Former PM Tony Abbott has criticised people for dobbing him in for not wearing a mask in public, which is hypocritical considering his past, writes Andrew P Street.
“I just want to say two things,” he opined to the media when some happy snapper caught the former PM chatting maskless in Manly, in defiance of the current health edicts around COVID-19 in pandemic-wracked NSW:
“First, I believe that I was well within the law, reasonably interpreted, but I am not going to challenge the fine because I am not going to waste police time. Second, I never thought dobbing and snitching was part of the Australian character. I think as soon as we can leave this health police state mindset behind us, the better for everyone.”
The first bit was entirely in character. After all, “I don’t consider what I did to be technically wrong” could pretty much be the slogan for the modern Liberal Party in 2021, as the Prime Minister himself keeps emphasising that things like nipping back and forth between locked down jurisdictions for some family time denied to thousands of Sydneysiders is still somehow “within the rules”.
But it’s that second point about dobbing that should have made anyone with a functional memory laugh with delight at the sheer hypocritical gall of Tony Abbott, Australia’s Dobber King.
Aside from continuing the ‘If You See Something, Say Something’ anti-terrorism line he inherited from John Howard and which has largely been a chance for people to complain about Middle Eastern people wilfully existing in public, Abbott was the PM who launched a hotline literally called ‘Dob in a Dealer’ in 2015 as his signature success against the ice trade.
(Incidentally, this was such a roaring success that the final report of the Evaluation of the National Ice Action Strategy earlier this year concluded that outside of anecdotal reports, the dob line was ‘unable to be evaluated’.)

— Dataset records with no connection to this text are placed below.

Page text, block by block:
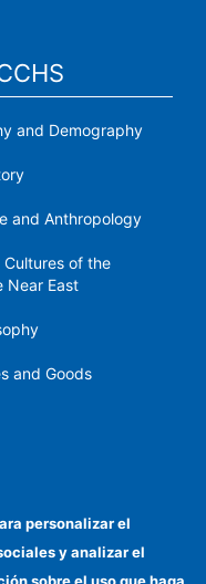
and Demography
and Anthropology
of the
Near East
and Goods
personalizar el
y analizar el
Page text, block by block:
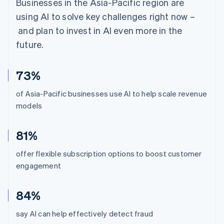
using AI to solve key challenges right now –
and plan to invest in AI even more in the
future.
73%
of Asia-Pacific businesses use AI to help scale revenue
models
81%
offer flexible subscription options to boost customer
engagement
84%
say AI can help effectively detect fraud
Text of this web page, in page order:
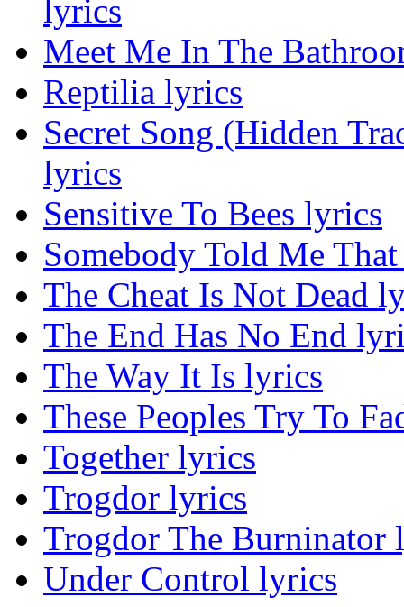
lyrics
Meet Me In The
Reptilia lyrics
Secret Song (Hidden
lyrics
Sensitive To Bees lyrics
Somebody Told Me
The Cheat Is Not Dead
The End Has No End
The Way It Is lyrics
These Peoples Try To
Together lyrics
Trogdor lyrics
Trogdor The Burninator
Under Control lyrics
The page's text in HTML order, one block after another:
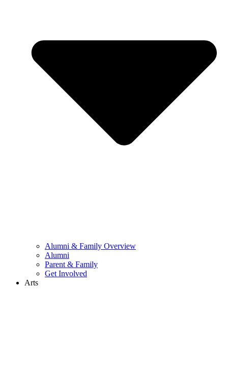
Alumni & Family Overview
Alumni
Parent & Family
Get Involved
Arts
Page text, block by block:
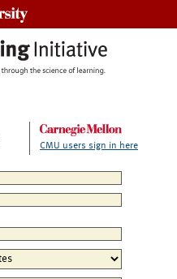
CMU users sign in here
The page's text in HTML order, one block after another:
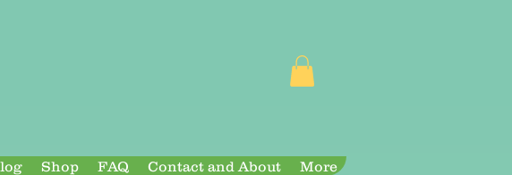
Shop FAQ Contact and About More
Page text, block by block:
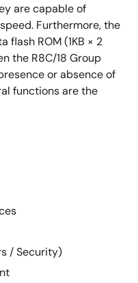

But that’s not all our most pro-dob PM did for Australia’s dobbing arts. He also memorably pressured Indonesia to set up a “dob in a people smuggler” line shortly after taking government in 2013, which the Indonesian Government gently declined to deploy.
And, of course, Abbott brought in an internal system through the Department of Prime Minister and Cabinet to allow-slash-oblige public servants to dob in colleagues who criticised the Government even if they did so anonymously and when it was made public immediately declared that the edict was an internal PM&C document and therefore secret.
So it’s fair to say that for Abbott, dobbing is a term with many nuances and shades of grey.
And look, it’s wonderfully inspiring to see a (checks notes) former Health Minister railing against the heavy hand of public health edicts during a global pandemic, but also: maybe his argument that he was about to masklessly exercise with a refreshing surf would have been somewhat more plausible if he wasn’t wearing jeans and a jumper at the time.
And on the one hand, this is a silly little story in which a man legendary for his sense of entitlement acts in a way that’s comedically entitled. But in another more important way, this is the man who started us on the road to where we are now.
After all, doesn’t his insistence that he was technically acting within the rules sound like Minister Bridget McKenzie’s repeated insistence, echoed by her colleagues, that the sports rorts allocations were within the regulations regardless of how transparent they were? Doesn’t Abbott’s how-very-dare-you spirit evoke the similar responses of our government ministers to criticism, from the PM down?
Tony Abbott’s hypocrisy isn’t a surprise, not when it’s the modus operandi of the Government he spawned.
Anyway, he’s begrudgingly paying the fine and that’s the end of the matter. After all, I’m sure he’d be the absolute first to accept that we Australians shouldn’t have to subsidise his, ahem, lifestyle choices.